Stored data
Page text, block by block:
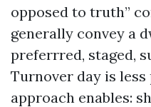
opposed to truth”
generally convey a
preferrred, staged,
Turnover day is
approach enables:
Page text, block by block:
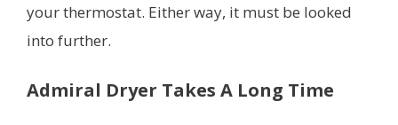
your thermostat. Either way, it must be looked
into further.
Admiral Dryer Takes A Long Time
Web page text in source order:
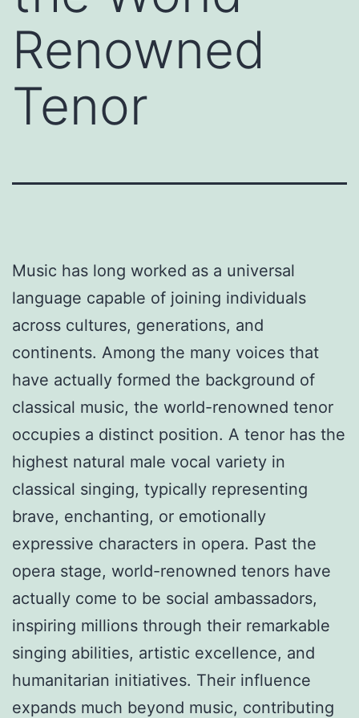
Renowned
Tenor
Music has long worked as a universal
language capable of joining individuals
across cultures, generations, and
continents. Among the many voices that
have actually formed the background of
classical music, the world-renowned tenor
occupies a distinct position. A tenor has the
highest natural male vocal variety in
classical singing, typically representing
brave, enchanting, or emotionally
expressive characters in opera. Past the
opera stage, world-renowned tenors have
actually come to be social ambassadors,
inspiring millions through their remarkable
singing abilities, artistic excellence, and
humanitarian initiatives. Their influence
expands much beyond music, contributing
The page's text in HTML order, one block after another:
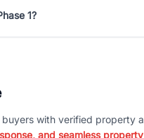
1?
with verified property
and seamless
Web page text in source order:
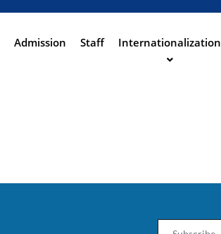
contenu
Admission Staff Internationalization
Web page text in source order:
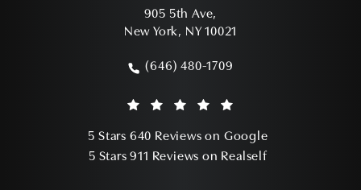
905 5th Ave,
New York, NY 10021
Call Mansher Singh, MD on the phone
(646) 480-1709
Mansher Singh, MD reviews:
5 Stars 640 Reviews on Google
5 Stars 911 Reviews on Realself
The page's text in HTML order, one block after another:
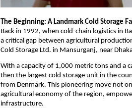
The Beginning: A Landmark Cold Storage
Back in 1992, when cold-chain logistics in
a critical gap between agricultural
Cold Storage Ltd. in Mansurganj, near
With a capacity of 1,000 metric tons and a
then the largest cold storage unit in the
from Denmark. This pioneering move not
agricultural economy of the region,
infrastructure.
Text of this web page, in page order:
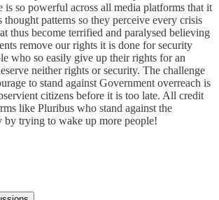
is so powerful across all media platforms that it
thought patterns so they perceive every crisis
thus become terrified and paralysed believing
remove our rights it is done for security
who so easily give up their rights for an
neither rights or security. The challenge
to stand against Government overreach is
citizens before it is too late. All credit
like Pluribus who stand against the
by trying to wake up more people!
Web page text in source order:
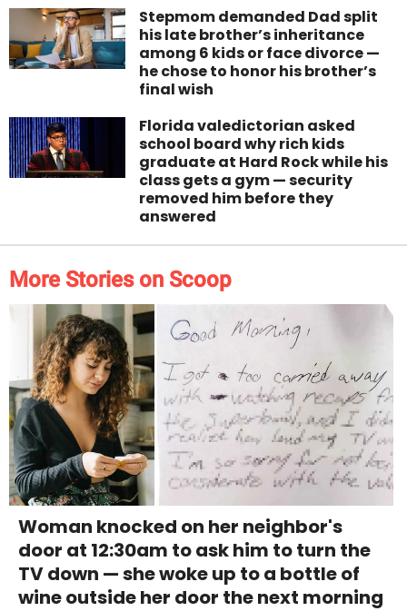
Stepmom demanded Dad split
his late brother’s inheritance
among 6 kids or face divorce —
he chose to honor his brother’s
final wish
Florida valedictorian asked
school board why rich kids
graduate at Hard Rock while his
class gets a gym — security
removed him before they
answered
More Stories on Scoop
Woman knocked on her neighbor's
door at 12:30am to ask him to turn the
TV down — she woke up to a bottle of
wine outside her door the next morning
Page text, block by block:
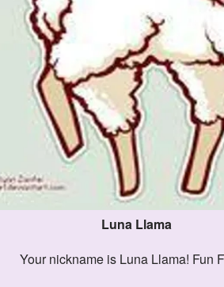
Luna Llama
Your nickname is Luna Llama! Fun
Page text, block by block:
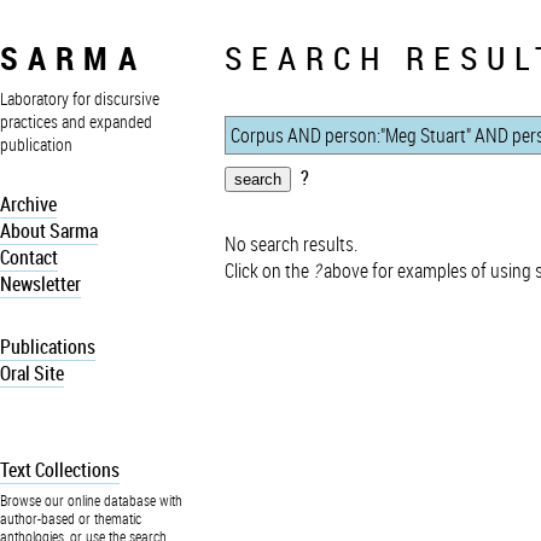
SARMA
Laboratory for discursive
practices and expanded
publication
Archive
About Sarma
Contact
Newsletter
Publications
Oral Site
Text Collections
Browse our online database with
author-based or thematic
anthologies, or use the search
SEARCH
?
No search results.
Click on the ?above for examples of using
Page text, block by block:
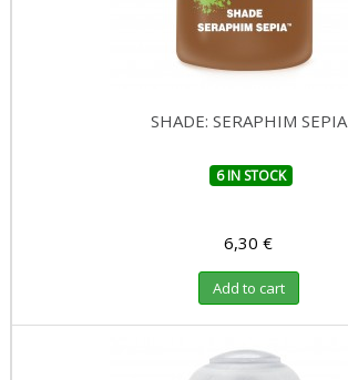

## WORK TO COMPLETE
Print the records above again exactly. Leave out the images.

## EXPECTED ANSWER
Page text, block by block:
opposed to truth”
generally convey a
preferrred, staged,
Turnover day is
approach enables:
Page text, block by block:
your thermostat. Either way, it must be looked
into further.
Admiral Dryer Takes A Long Time
Web page text in source order:
Renowned
Tenor
Music has long worked as a universal
language capable of joining individuals
across cultures, generations, and
continents. Among the many voices that
have actually formed the background of
classical music, the world-renowned tenor
occupies a distinct position. A tenor has the
highest natural male vocal variety in
classical singing, typically representing
brave, enchanting, or emotionally
expressive characters in opera. Past the
opera stage, world-renowned tenors have
actually come to be social ambassadors,
inspiring millions through their remarkable
singing abilities, artistic excellence, and
humanitarian initiatives. Their influence
expands much beyond music, contributing
The page's text in HTML order, one block after another:
1?
with verified property
and seamless
Web page text in source order:
contenu
Admission Staff Internationalization
Web page text in source order:
905 5th Ave,
New York, NY 10021
Call Mansher Singh, MD on the phone
(646) 480-1709
Mansher Singh, MD reviews:
5 Stars 640 Reviews on Google
5 Stars 911 Reviews on Realself
The page's text in HTML order, one block after another:
The Beginning: A Landmark Cold Storage
Back in 1992, when cold-chain logistics in
a critical gap between agricultural
Cold Storage Ltd. in Mansurganj, near
With a capacity of 1,000 metric tons and a
then the largest cold storage unit in the
from Denmark. This pioneering move not
agricultural economy of the region,
infrastructure.
Text of this web page, in page order:
is so powerful across all media platforms that it
thought patterns so they perceive every crisis
thus become terrified and paralysed believing
remove our rights it is done for security
who so easily give up their rights for an
neither rights or security. The challenge
to stand against Government overreach is
citizens before it is too late. All credit
like Pluribus who stand against the
by trying to wake up more people!
Web page text in source order:
Stepmom demanded Dad split
his late brother’s inheritance
among 6 kids or face divorce —
he chose to honor his brother’s
final wish
Florida valedictorian asked
school board why rich kids
graduate at Hard Rock while his
class gets a gym — security
removed him before they
answered
More Stories on Scoop
Woman knocked on her neighbor's
door at 12:30am to ask him to turn the
TV down — she woke up to a bottle of
wine outside her door the next morning
Page text, block by block:
Luna Llama
Your nickname is Luna Llama! Fun
Page text, block by block:
SARMA
Laboratory for discursive
practices and expanded
publication
Archive
About Sarma
Contact
Newsletter
Publications
Oral Site
Text Collections
Browse our online database with
author-based or thematic
anthologies, or use the search
SEARCH
?
No search results.
Click on the ?above for examples of using
Page text, block by block:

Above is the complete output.